Given data: Begin
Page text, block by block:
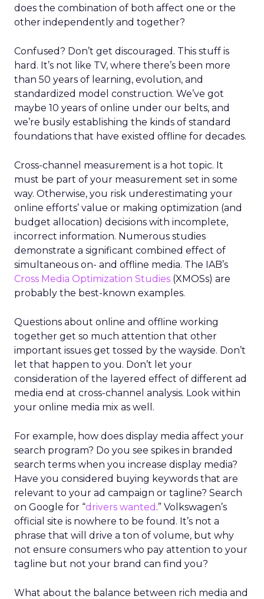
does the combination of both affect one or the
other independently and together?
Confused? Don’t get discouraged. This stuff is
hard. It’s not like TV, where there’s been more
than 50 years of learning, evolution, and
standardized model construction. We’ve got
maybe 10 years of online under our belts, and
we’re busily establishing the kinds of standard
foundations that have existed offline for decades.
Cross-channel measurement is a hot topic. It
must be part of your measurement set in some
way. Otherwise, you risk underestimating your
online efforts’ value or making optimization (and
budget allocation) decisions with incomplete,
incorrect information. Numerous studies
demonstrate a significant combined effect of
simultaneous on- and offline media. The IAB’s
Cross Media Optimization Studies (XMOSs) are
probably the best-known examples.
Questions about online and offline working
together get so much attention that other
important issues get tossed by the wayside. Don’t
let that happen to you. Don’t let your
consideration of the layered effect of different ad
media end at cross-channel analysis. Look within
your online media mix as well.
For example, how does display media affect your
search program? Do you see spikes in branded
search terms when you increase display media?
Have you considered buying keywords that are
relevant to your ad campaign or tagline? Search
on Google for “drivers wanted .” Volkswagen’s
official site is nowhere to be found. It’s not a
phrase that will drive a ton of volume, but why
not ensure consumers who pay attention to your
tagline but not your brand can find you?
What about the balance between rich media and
Given data: End
Given data: Begin
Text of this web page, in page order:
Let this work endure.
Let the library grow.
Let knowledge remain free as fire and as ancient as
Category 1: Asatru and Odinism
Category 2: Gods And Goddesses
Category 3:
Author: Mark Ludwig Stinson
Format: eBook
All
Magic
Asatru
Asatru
Given data: End
● Problem requirements:
Copy exactly, without pictures, the lines above from the one with "Page text, block" down to the one with "What about the balance between rich media and", inclusive.

● Solution for this task:
Page text, block by block:
does the combination of both affect one or the
other independently and together?
Confused? Don’t get discouraged. This stuff is
hard. It’s not like TV, where there’s been more
than 50 years of learning, evolution, and
standardized model construction. We’ve got
maybe 10 years of online under our belts, and
we’re busily establishing the kinds of standard
foundations that have existed offline for decades.
Cross-channel measurement is a hot topic. It
must be part of your measurement set in some
way. Otherwise, you risk underestimating your
online efforts’ value or making optimization (and
budget allocation) decisions with incomplete,
incorrect information. Numerous studies
demonstrate a significant combined effect of
simultaneous on- and offline media. The IAB’s
Cross Media Optimization Studies (XMOSs) are
probably the best-known examples.
Questions about online and offline working
together get so much attention that other
important issues get tossed by the wayside. Don’t
let that happen to you. Don’t let your
consideration of the layered effect of different ad
media end at cross-channel analysis. Look within
your online media mix as well.
For example, how does display media affect your
search program? Do you see spikes in branded
search terms when you increase display media?
Have you considered buying keywords that are
relevant to your ad campaign or tagline? Search
on Google for “drivers wanted .” Volkswagen’s
official site is nowhere to be found. It’s not a
phrase that will drive a ton of volume, but why
not ensure consumers who pay attention to your
tagline but not your brand can find you?
What about the balance between rich media and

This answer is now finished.